**** Working data

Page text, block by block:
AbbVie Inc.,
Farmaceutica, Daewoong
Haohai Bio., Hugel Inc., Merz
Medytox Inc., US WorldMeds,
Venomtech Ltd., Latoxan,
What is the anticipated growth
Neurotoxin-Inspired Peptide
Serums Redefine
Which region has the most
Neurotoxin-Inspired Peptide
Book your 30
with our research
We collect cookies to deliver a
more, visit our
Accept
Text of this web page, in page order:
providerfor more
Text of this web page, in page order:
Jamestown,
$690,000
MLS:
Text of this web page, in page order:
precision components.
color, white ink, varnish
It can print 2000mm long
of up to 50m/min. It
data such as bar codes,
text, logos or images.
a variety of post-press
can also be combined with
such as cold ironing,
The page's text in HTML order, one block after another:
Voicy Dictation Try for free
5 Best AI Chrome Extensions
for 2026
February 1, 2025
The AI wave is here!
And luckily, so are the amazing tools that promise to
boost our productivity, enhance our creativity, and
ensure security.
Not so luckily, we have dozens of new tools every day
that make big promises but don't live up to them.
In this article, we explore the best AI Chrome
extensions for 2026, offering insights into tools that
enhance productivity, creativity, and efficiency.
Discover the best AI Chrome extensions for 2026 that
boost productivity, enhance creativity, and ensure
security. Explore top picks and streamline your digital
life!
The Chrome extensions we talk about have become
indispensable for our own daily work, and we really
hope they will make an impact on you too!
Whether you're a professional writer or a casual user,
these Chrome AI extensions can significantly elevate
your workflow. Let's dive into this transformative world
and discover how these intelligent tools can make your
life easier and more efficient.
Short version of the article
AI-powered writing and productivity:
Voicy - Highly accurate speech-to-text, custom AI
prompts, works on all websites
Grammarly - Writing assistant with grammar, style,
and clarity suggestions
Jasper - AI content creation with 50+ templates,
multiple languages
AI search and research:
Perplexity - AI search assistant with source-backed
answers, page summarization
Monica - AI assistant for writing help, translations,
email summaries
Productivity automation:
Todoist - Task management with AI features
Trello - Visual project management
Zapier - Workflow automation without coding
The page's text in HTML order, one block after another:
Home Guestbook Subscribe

********

- [What to produce]
Within the material above, transcribe exactly the lines that run from the line holding "The Chrome extensions" through the line holding "answers, page summarization".

- [Expected answer]
The Chrome extensions we talk about have become
indispensable for our own daily work, and we really
hope they will make an impact on you too!
Whether you're a professional writer or a casual user,
these Chrome AI extensions can significantly elevate
your workflow. Let's dive into this transformative world
and discover how these intelligent tools can make your
life easier and more efficient.
Short version of the article
AI-powered writing and productivity:
Voicy - Highly accurate speech-to-text, custom AI
prompts, works on all websites
Grammarly - Writing assistant with grammar, style,
and clarity suggestions
Jasper - AI content creation with 50+ templates,
multiple languages
AI search and research:
Perplexity - AI search assistant with source-backed
answers, page summarization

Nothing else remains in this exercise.